Required work => Could you copy the records below exactly, keeping none of the images?

###

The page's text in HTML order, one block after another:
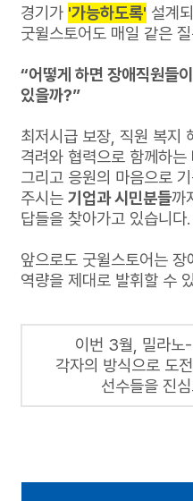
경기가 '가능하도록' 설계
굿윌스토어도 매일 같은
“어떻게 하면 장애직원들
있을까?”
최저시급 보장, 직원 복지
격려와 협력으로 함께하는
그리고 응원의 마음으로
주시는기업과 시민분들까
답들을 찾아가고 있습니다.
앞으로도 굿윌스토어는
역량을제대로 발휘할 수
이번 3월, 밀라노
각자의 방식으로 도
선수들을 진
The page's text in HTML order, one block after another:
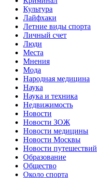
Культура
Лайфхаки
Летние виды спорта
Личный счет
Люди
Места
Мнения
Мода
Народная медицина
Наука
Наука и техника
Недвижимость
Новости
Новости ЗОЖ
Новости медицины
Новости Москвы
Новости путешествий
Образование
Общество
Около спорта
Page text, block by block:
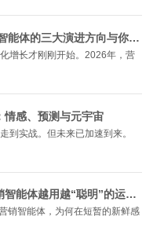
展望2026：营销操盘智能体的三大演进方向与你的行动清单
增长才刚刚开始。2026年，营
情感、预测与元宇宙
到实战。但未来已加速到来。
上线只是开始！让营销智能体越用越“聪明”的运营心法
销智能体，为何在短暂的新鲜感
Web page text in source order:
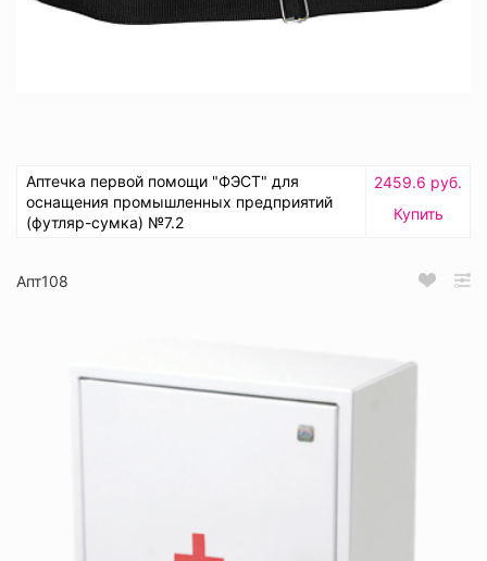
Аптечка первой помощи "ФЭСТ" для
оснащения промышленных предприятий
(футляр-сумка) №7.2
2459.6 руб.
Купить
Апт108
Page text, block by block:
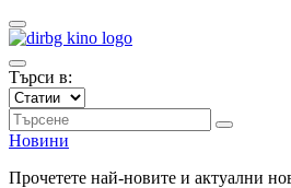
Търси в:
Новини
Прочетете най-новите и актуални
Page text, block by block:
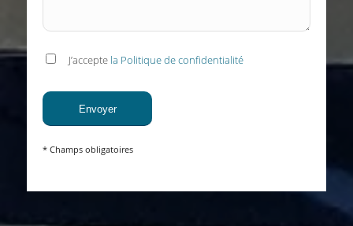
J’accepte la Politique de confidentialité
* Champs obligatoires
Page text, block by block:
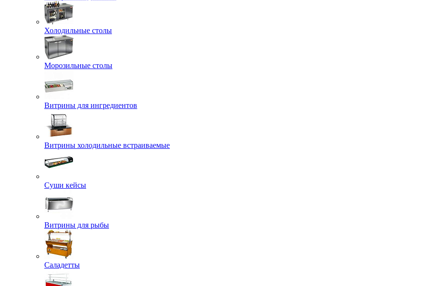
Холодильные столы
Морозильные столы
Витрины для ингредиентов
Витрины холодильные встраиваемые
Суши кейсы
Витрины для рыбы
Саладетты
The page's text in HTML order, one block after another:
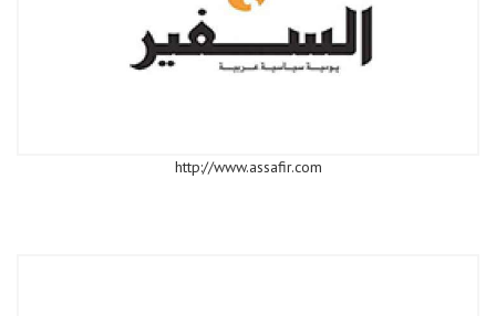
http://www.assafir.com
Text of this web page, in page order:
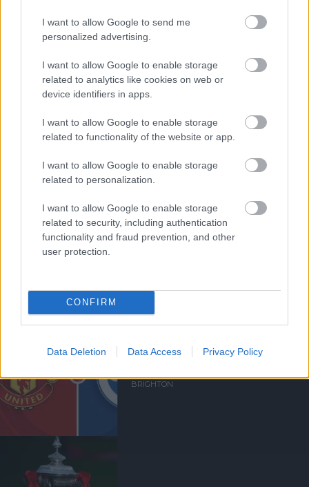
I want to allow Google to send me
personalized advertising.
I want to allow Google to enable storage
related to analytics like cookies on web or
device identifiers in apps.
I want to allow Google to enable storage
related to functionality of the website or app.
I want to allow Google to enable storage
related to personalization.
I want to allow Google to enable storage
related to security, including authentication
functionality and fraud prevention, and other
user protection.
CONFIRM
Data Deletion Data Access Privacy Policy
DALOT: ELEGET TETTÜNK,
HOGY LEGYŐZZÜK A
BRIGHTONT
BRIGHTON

###

Response area =>
The page's text in HTML order, one block after another:
경기가 '가능하도록' 설계
굿윌스토어도 매일 같은
“어떻게 하면 장애직원들
있을까?”
최저시급 보장, 직원 복지
격려와 협력으로 함께하는
그리고 응원의 마음으로
주시는기업과 시민분들까
답들을 찾아가고 있습니다.
앞으로도 굿윌스토어는
역량을제대로 발휘할 수
이번 3월, 밀라노
각자의 방식으로 도
선수들을 진
The page's text in HTML order, one block after another:
Культура
Лайфхаки
Летние виды спорта
Личный счет
Люди
Места
Мнения
Мода
Народная медицина
Наука
Наука и техника
Недвижимость
Новости
Новости ЗОЖ
Новости медицины
Новости Москвы
Новости путешествий
Образование
Общество
Около спорта
Page text, block by block:
展望2026：营销操盘智能体的三大演进方向与你的行动清单
增长才刚刚开始。2026年，营
情感、预测与元宇宙
到实战。但未来已加速到来。
上线只是开始！让营销智能体越用越“聪明”的运营心法
销智能体，为何在短暂的新鲜感
Web page text in source order:
Аптечка первой помощи "ФЭСТ" для
оснащения промышленных предприятий
(футляр-сумка) №7.2
2459.6 руб.
Купить
Апт108
Page text, block by block:
Търси в:
Новини
Прочетете най-новите и актуални
Page text, block by block:
J’accepte la Politique de confidentialité
* Champs obligatoires
Page text, block by block:
Холодильные столы
Морозильные столы
Витрины для ингредиентов
Витрины холодильные встраиваемые
Суши кейсы
Витрины для рыбы
Саладетты
The page's text in HTML order, one block after another:
http://www.assafir.com
Text of this web page, in page order:
I want to allow Google to send me
personalized advertising.
I want to allow Google to enable storage
related to analytics like cookies on web or
device identifiers in apps.
I want to allow Google to enable storage
related to functionality of the website or app.
I want to allow Google to enable storage
related to personalization.
I want to allow Google to enable storage
related to security, including authentication
functionality and fraud prevention, and other
user protection.
CONFIRM
Data Deletion Data Access Privacy Policy
DALOT: ELEGET TETTÜNK,
HOGY LEGYŐZZÜK A
BRIGHTONT
BRIGHTON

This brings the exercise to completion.